Well, transparency is one thing.   Sea-sawing from ‘quantitative easing’ to ‘quantitative tightening,’ then neutral, and then possibly more easing in a few short months is … well … not very stable!  One would surmise that with the mountains of high-quality financial and economic data at their fingertips, and an army of financial wizards and analysts pouring over that data, they would have a better grasp on current conditions.  To me, frankly, their behavior appears exceptionally cavalier.   My opinion. 

Interestingly enough, consumers don’t appear to be feeling the same crosscurrents.   At the same time the FED is growing concerned about economic headwinds, the consumer appears to be more confident — less worried — about the future. 

The Conference Board Consumer Confidence Index® increased in February to an index reading of 131.4 (1985=100), up from 121.7 in January.   That’s a big move. 

Another index tracked by the Conference Board — the ‘Expectations Index‘ — increased at an even faster clip:  Up from 89.4 last month to 103.4 this month.  (This index is based on consumers’ short-term outlook for income, business and labor market conditions.)

“Consumer Confidence rebounded in February, following three months of consecutive declines,” said Lynn Franco, Senior Director of Economic Indicators at The Conference Board. “The Present Situation Index improved, as consumers continue to view both business and labor market conditions favorably.  Looking ahead, consumers expect the economy to continue expanding.”

And so it would appear the FEDs expectations are in conflict with the consumer’s.   Interesting, right?  Why is this, you might ask? 
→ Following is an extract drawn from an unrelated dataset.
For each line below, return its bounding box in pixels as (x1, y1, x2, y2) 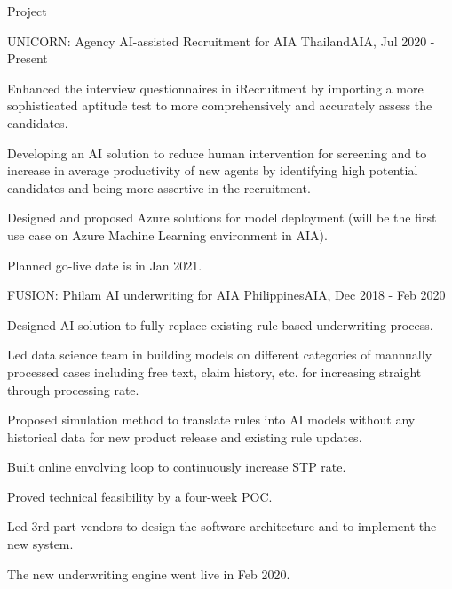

The consumer, unfortunately, is often the last to feel a slowing economy.  The financial markets tend to anticipate a slow-down first; the FED and economists seem to have a pretty good finger on the pulse; and the consumer, unfortunately, is often side-swiped by crosscurrents toward the “end of the beginning” (paraphrasing Mr. Churchill) of a recession.   Consumer expectations tend to be a ‘lagging indicator.’   Which is why the Steakhouse Index is so important.   If the FED is concerned about the economy, and the financial markets are showing fear and stress, we must monitor our ultimate lagging index — the consumer — the gauge how bad things really might become.   As long as the consumer is happy … we’re probably in pretty good shape.  And the consumer is happy.  Maybe not as happy as the folks in Bhutan.   But happy nonetheless!

Restaurant reservations this week, I’m sorry to report, are more aligned with the FED state of mind than consumer expectations.   Take a look:

With an SHI10 reading of a negative 160, our pricey eateries aren’t feeling the love this Saturday.  On the other hand, this reading is fairly consistent with this week back in 2018.   It’s interesting to see how closely this year’s SHI10 is tracking last year’s numbers.   There’s the stability!  🙂

Here is the weekly chart:

If you were hankering for a beautifully grilled T-Bone this weekend, good news:   Your local steakhouse is waiting for your call!   Enjoy!